Records drawn from a dataset
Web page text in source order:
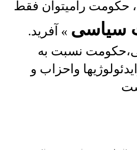
، حکومت رامیتوان فقط
سیاسی » آفرید.
نسبت به
واحزاب و
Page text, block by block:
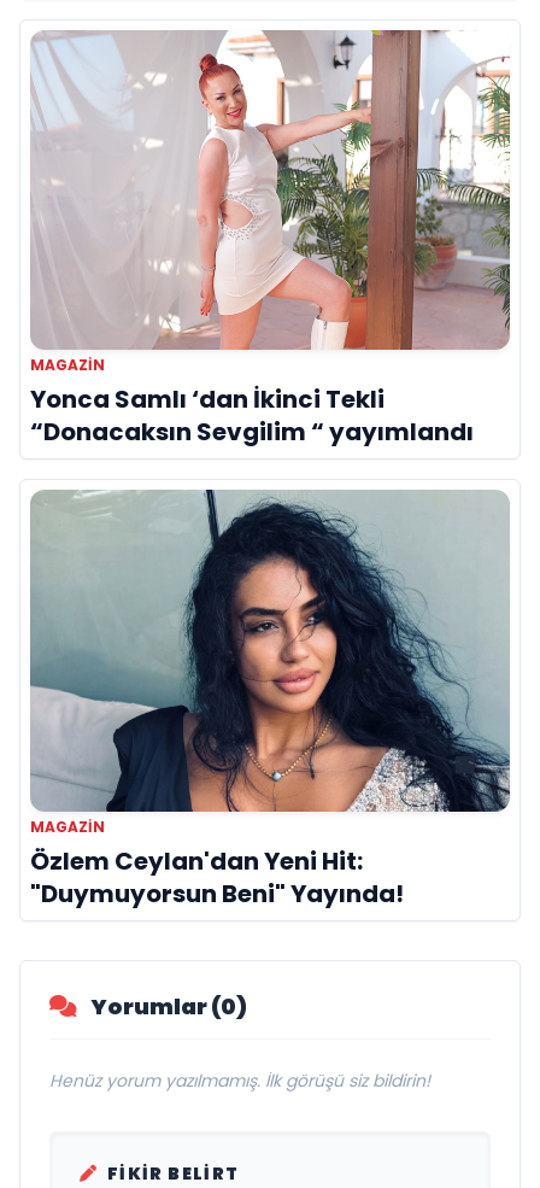
MAGAZIN
Yonca Samlı ‘dan İkinci Tekli
“Donacaksın Sevgilim “ yayımlandı
MAGAZIN
Özlem Ceylan'dan Yeni Hit:
"Duymuyorsun Beni" Yayında!
Yorumlar (0)
Henüz yorum yazılmamış. İlk görüşü siz bildirin!
FIKIR BELIRT

> Task to carry out: Check every line above for the string "text", and copy the ones that have it.

> The completed task:
Web page text in source order:
Page text, block by block:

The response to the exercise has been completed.